Augie performs tasks in quoting, dispatch, tracking, appointment scheduling, document collection and billing, the release said. It understands the context of every shipment and acts across email, phone, TMS, portals and chat.

“Logistics runs on millions of decisions—under pressure, across fragmented systems and with too many tabs open,” Augment co-founder and CEO Harish Abbott said in the release. “Augie doesn’t just assist.

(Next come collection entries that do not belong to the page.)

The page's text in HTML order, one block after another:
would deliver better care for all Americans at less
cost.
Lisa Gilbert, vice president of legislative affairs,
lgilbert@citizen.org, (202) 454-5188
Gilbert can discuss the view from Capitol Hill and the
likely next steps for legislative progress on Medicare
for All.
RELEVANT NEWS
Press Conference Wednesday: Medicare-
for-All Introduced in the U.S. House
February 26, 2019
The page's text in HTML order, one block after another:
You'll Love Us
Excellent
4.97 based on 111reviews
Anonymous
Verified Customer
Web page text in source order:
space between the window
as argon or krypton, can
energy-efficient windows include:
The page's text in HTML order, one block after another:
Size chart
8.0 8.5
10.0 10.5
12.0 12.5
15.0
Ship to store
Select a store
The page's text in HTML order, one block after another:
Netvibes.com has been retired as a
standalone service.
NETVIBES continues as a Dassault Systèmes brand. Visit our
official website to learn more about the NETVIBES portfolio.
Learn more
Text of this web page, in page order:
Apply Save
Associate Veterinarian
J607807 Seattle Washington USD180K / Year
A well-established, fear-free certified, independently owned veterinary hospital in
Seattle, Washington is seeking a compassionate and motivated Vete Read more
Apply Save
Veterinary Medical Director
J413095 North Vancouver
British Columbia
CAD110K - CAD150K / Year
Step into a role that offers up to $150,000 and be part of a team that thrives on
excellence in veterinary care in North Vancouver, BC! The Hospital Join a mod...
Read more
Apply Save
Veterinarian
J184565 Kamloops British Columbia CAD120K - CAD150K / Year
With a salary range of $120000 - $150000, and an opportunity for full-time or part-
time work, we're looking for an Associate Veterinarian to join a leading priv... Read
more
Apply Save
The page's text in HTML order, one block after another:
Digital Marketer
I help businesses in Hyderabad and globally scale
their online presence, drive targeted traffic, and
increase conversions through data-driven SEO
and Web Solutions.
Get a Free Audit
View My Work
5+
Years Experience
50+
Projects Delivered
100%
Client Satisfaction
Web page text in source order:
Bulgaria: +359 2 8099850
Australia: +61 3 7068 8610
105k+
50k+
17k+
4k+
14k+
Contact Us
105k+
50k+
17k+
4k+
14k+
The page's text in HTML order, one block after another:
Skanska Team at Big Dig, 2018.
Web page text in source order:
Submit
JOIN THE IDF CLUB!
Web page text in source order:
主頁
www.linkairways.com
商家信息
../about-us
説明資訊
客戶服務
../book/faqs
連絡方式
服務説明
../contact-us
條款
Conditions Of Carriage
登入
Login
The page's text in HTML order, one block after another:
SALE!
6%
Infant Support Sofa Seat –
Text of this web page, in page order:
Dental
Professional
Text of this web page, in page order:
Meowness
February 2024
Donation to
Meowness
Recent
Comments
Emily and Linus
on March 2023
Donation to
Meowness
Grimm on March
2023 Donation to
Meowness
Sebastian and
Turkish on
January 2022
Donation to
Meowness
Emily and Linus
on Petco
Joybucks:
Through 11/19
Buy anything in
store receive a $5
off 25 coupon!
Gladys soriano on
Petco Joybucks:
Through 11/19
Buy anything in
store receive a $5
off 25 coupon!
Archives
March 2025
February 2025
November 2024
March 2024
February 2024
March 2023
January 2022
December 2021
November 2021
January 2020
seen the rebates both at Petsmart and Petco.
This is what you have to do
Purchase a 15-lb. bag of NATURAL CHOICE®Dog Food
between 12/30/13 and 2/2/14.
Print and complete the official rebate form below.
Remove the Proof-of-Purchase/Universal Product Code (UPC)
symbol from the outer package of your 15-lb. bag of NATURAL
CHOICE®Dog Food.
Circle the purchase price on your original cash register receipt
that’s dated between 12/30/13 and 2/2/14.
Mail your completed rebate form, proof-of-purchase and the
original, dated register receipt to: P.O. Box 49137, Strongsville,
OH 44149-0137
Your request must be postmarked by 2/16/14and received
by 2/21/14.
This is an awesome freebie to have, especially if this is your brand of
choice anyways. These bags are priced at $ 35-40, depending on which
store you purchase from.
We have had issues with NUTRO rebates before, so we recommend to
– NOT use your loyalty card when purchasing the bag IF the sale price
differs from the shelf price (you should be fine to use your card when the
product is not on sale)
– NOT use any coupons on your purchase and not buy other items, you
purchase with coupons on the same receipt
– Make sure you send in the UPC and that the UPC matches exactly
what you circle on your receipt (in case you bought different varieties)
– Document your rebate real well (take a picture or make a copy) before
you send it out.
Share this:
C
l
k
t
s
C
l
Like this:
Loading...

It takes ownership.”

Augment launched out of stealth five months ago, and the Series A funding brings its total capital raised to $110 million, according to the release.

When announcing the company’s launch in a March 18 blog post, Abbott said Augie does all the tedious work so that staff can focus on more important tasks.

“What exactly does Augie do?” Abbott said in the post. “Augie can read/write documents, respond to emails, make calls and receive calls, log into systems, do data entry and document uploads.”

Augie is now used by dozens of third-party logistics providers and shippers and supports more than $35 billion in freight under management, per the Sept. 4 press release.

Customers have reported a 40% reduction in invoice delays, an eight-day acceleration in billing cycles, 5% or greater gross margin recovery per load and, across all customers, millions of dollars in track and trace payroll savings, the release said.

Jacob Effron, managing director at Redpoint Ventures, which led the funding round, said in the release that Augment is “creating the system of work the logistics industry has always needed.”

“Customers consistently highlight Augment’s speed, deeply collaborative approach and transformative impact on productivity,” Effron said.

In another development in the space, Authentica said Tuesday (Sept. 9) that it launched an AI platform designed to deliver real-time supply chain visibility and automate compliance.

In May, AI logistics software startup Pallet raised $27 million in a Series B funding round.